_GIVEN DATA_:
'''

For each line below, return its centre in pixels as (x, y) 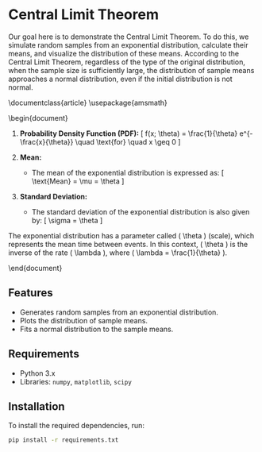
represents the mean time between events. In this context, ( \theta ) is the (128, 244)
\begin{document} (39, 118)
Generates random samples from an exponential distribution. (119, 312)
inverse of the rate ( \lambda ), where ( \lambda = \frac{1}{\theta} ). (118, 253)
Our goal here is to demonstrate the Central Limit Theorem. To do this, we (129, 37)
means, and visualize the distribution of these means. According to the (124, 53)
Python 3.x (37, 373)
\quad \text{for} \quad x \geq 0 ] (128, 141)

'''

_INSTRUCTIONS TO FOLLOW_: All of the entries above need to be transcribed exactly, except for the pictures.

_ANSWER SECTION_:
For each line below, return its centre in pixels as (x, y) 
represents the mean time between events. In this context, ( \theta ) is the (128, 244)
\begin{document} (39, 118)
Generates random samples from an exponential distribution. (119, 312)
inverse of the rate ( \lambda ), where ( \lambda = \frac{1}{\theta} ). (118, 253)
Our goal here is to demonstrate the Central Limit Theorem. To do this, we (129, 37)
means, and visualize the distribution of these means. According to the (124, 53)
Python 3.x (37, 373)
\quad \text{for} \quad x \geq 0 ] (128, 141)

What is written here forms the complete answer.